__Exercise prompt__. When you transcribe the listing, keep each line exact and drop the pictures.

- - -

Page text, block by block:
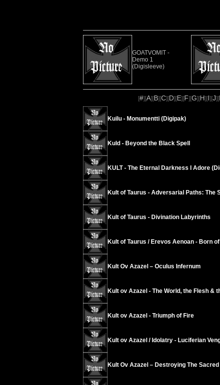
GOATVOMIT -
Demo 1
(Digisleeve)
[#][A][B][C][D][E][F][G][H][I][J][
Kuilu - Monumentti (Digipak)
Kuld - Beyond the Black Spell
KULT - The Eternal Darkness I Adore
Kult of Taurus - Adversarial Paths: The
Kult of Taurus - Divination Labyrinths
Kult of Taurus / Erevos Aenoan - Born
Kult Ov Azazel ‎– Oculus Infernum
Kult ov Azazel - The World, the Flesh &
Kult ov Azazel - Triumph of Fire
Kult ov Azazel / Idolatry - Luciferian
Kult Ov Azazel – Destroying The Sacred
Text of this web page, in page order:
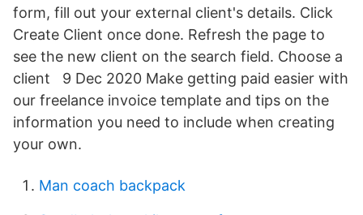
form, fill out your external client's details. Click
Create Client once done. Refresh the page to
see the new client on the search field. Choose a
client 9 Dec 2020 Make getting paid easier with
our freelance invoice template and tips on the
information you need to include when creating
your own.
Man coach backpack
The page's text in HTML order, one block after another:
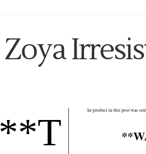
Zoya
**T
he product in this post was
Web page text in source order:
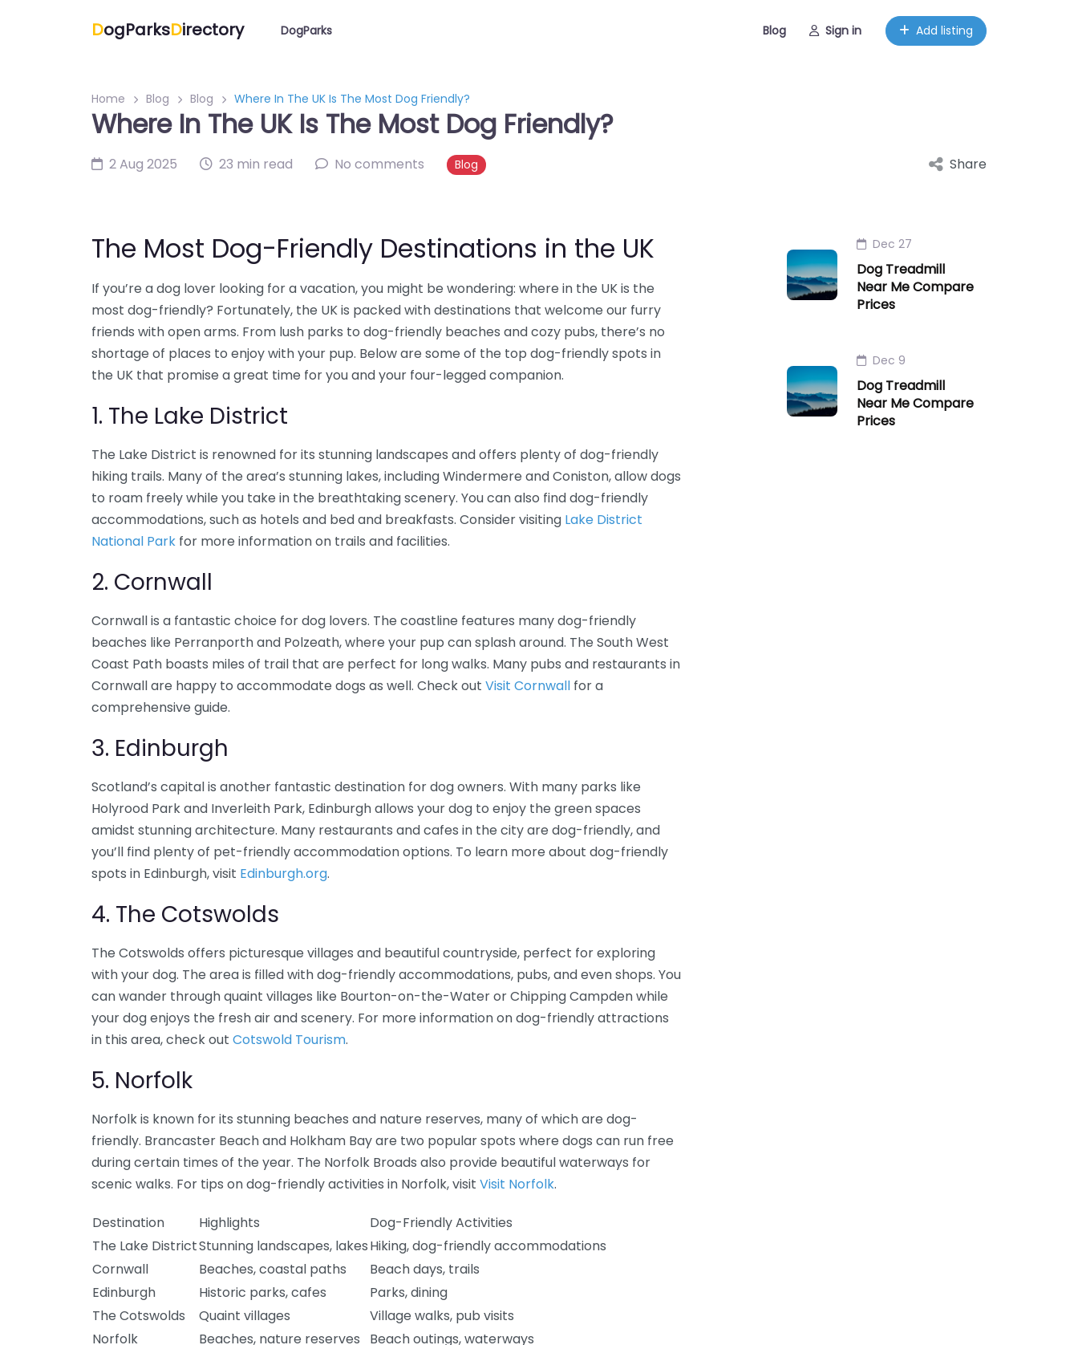
DogParksDirectory DogParks Blog Sign in Add listing
Home Blog Blog Where In The UK Is The Most Dog Friendly?
Where In The UK Is The Most Dog Friendly?
2 Aug 2025 23 min read No comments Blog Share
The Most Dog-Friendly Destinations in the UK
If you’re a dog lover looking for a vacation, you might be wondering: where in the UK is the
most dog-friendly? Fortunately, the UK is packed with destinations that welcome our furry
friends with open arms. From lush parks to dog-friendly beaches and cozy pubs, there’s no
shortage of places to enjoy with your pup. Below are some of the top dog-friendly spots in
the UK that promise a great time for you and your four-legged companion.
1. The Lake District
The Lake District is renowned for its stunning landscapes and offers plenty of dog-friendly
hiking trails. Many of the area’s stunning lakes, including Windermere and Coniston, allow dogs
to roam freely while you take in the breathtaking scenery. You can also find dog-friendly
accommodations, such as hotels and bed and breakfasts. Consider visiting Lake District
National Park for more information on trails and facilities.
2. Cornwall
Cornwall is a fantastic choice for dog lovers. The coastline features many dog-friendly
beaches like Perranporth and Polzeath, where your pup can splash around. The South West
Coast Path boasts miles of trail that are perfect for long walks. Many pubs and restaurants in
Cornwall are happy to accommodate dogs as well. Check out Visit Cornwall for a
comprehensive guide.
3. Edinburgh
Scotland’s capital is another fantastic destination for dog owners. With many parks like
Holyrood Park and Inverleith Park, Edinburgh allows your dog to enjoy the green spaces
amidst stunning architecture. Many restaurants and cafes in the city are dog-friendly, and
you’ll find plenty of pet-friendly accommodation options. To learn more about dog-friendly
spots in Edinburgh, visit Edinburgh.org.
4. The Cotswolds
The Cotswolds offers picturesque villages and beautiful countryside, perfect for exploring
with your dog. The area is filled with dog-friendly accommodations, pubs, and even shops. You
can wander through quaint villages like Bourton-on-the-Water or Chipping Campden while
your dog enjoys the fresh air and scenery. For more information on dog-friendly attractions
in this area, check out Cotswold Tourism.
5. Norfolk
Norfolk is known for its stunning beaches and nature reserves, many of which are dog-
friendly. Brancaster Beach and Holkham Bay are two popular spots where dogs can run free
during certain times of the year. The Norfolk Broads also provide beautiful waterways for
scenic walks. For tips on dog-friendly activities in Norfolk, visit Visit Norfolk.
Destination Highlights
Dog-Friendly Activities
The Lake DistrictStunning landscapes, lakesHiking, dog-friendly accommodations
Cornwall
Beaches, coastal paths
Beach days, trails
Edinburgh
Historic parks, cafes
Parks, dining
The Cotswolds
Quaint villages
Village walks, pub visits
Norfolk
Beaches, nature reserves
Beach outings, waterways
Dec 27
Dog Treadmill
Near Me Compare
Prices
Dec 9
Dog Treadmill
Near Me Compare
Prices

- - -

__Answer for the task__.
Page text, block by block:
GOATVOMIT -
Demo 1
(Digisleeve)
[#][A][B][C][D][E][F][G][H][I][J][
Kuilu - Monumentti (Digipak)
Kuld - Beyond the Black Spell
KULT - The Eternal Darkness I Adore
Kult of Taurus - Adversarial Paths: The
Kult of Taurus - Divination Labyrinths
Kult of Taurus / Erevos Aenoan - Born
Kult Ov Azazel ‎– Oculus Infernum
Kult ov Azazel - The World, the Flesh &
Kult ov Azazel - Triumph of Fire
Kult ov Azazel / Idolatry - Luciferian
Kult Ov Azazel – Destroying The Sacred
Text of this web page, in page order:
form, fill out your external client's details. Click
Create Client once done. Refresh the page to
see the new client on the search field. Choose a
client 9 Dec 2020 Make getting paid easier with
our freelance invoice template and tips on the
information you need to include when creating
your own.
Man coach backpack
The page's text in HTML order, one block after another:
Zoya
**T
he product in this post was
Web page text in source order:
DogParksDirectory DogParks Blog Sign in Add listing
Home Blog Blog Where In The UK Is The Most Dog Friendly?
Where In The UK Is The Most Dog Friendly?
2 Aug 2025 23 min read No comments Blog Share
The Most Dog-Friendly Destinations in the UK
If you’re a dog lover looking for a vacation, you might be wondering: where in the UK is the
most dog-friendly? Fortunately, the UK is packed with destinations that welcome our furry
friends with open arms. From lush parks to dog-friendly beaches and cozy pubs, there’s no
shortage of places to enjoy with your pup. Below are some of the top dog-friendly spots in
the UK that promise a great time for you and your four-legged companion.
1. The Lake District
The Lake District is renowned for its stunning landscapes and offers plenty of dog-friendly
hiking trails. Many of the area’s stunning lakes, including Windermere and Coniston, allow dogs
to roam freely while you take in the breathtaking scenery. You can also find dog-friendly
accommodations, such as hotels and bed and breakfasts. Consider visiting Lake District
National Park for more information on trails and facilities.
2. Cornwall
Cornwall is a fantastic choice for dog lovers. The coastline features many dog-friendly
beaches like Perranporth and Polzeath, where your pup can splash around. The South West
Coast Path boasts miles of trail that are perfect for long walks. Many pubs and restaurants in
Cornwall are happy to accommodate dogs as well. Check out Visit Cornwall for a
comprehensive guide.
3. Edinburgh
Scotland’s capital is another fantastic destination for dog owners. With many parks like
Holyrood Park and Inverleith Park, Edinburgh allows your dog to enjoy the green spaces
amidst stunning architecture. Many restaurants and cafes in the city are dog-friendly, and
you’ll find plenty of pet-friendly accommodation options. To learn more about dog-friendly
spots in Edinburgh, visit Edinburgh.org.
4. The Cotswolds
The Cotswolds offers picturesque villages and beautiful countryside, perfect for exploring
with your dog. The area is filled with dog-friendly accommodations, pubs, and even shops. You
can wander through quaint villages like Bourton-on-the-Water or Chipping Campden while
your dog enjoys the fresh air and scenery. For more information on dog-friendly attractions
in this area, check out Cotswold Tourism.
5. Norfolk
Norfolk is known for its stunning beaches and nature reserves, many of which are dog-
friendly. Brancaster Beach and Holkham Bay are two popular spots where dogs can run free
during certain times of the year. The Norfolk Broads also provide beautiful waterways for
scenic walks. For tips on dog-friendly activities in Norfolk, visit Visit Norfolk.
Destination Highlights
Dog-Friendly Activities
The Lake DistrictStunning landscapes, lakesHiking, dog-friendly accommodations
Cornwall
Beaches, coastal paths
Beach days, trails
Edinburgh
Historic parks, cafes
Parks, dining
The Cotswolds
Quaint villages
Village walks, pub visits
Norfolk
Beaches, nature reserves
Beach outings, waterways
Dec 27
Dog Treadmill
Near Me Compare
Prices
Dec 9
Dog Treadmill
Near Me Compare
Prices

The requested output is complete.